** DIRECTIONS FOR THIS TASK **
Every line in the data below has to be repeated exactly; no picture belongs in the result.

** RECORDS TO USE **

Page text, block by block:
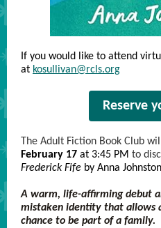
If you would like to attend
at kosullivan@rcls.org
Reserve
The Adult Fiction Book Club
February 17 at 3:45 PM to
Frederick Fife by Anna Johnston
A warm, life-affirming debut
mistaken identity that allows
chance to be part of a family.
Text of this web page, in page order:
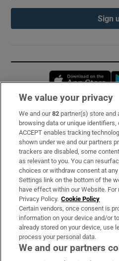
Sign
Subscribe
Support
About Us
Irish Times Products &
OUR PARTNERS:
We value your privacy
We and our82 partner(s) store and
browsing data or unique identifiers,
ACCEPT enables tracking
shown under we and our partners
trackers are disabled, some
as relevant to you. You can
choices or withdraw consent at
Settings link on the bottom of the
have effect within our Website.
Privacy Policy. Cookie Policy
Certain vendors, once consent is
information on your device and/or
already stored on your device, use
process your personal data.
We and our partners
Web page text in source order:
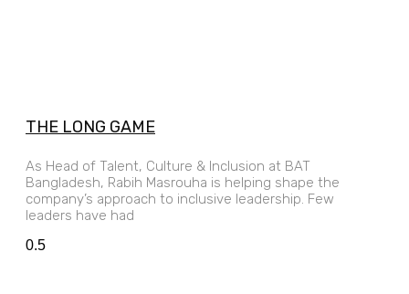
THE LONG GAME
As Head of Talent, Culture & Inclusion at BAT
Bangladesh, Rabih Masrouha is helping shape the
company’s approach to inclusive leadership. Few
leaders have had

** SOLUTION TO THE EXERCISE **
Page text, block by block:
If you would like to attend
at kosullivan@rcls.org
Reserve
The Adult Fiction Book Club
February 17 at 3:45 PM to
Frederick Fife by Anna Johnston
A warm, life-affirming debut
mistaken identity that allows
chance to be part of a family.
Text of this web page, in page order:
Sign
Subscribe
Support
About Us
Irish Times Products &
OUR PARTNERS:
We value your privacy
We and our82 partner(s) store and
browsing data or unique identifiers,
ACCEPT enables tracking
shown under we and our partners
trackers are disabled, some
as relevant to you. You can
choices or withdraw consent at
Settings link on the bottom of the
have effect within our Website.
Privacy Policy. Cookie Policy
Certain vendors, once consent is
information on your device and/or
already stored on your device, use
process your personal data.
We and our partners
Web page text in source order:
THE LONG GAME
As Head of Talent, Culture & Inclusion at BAT
Bangladesh, Rabih Masrouha is helping shape the
company’s approach to inclusive leadership. Few
leaders have had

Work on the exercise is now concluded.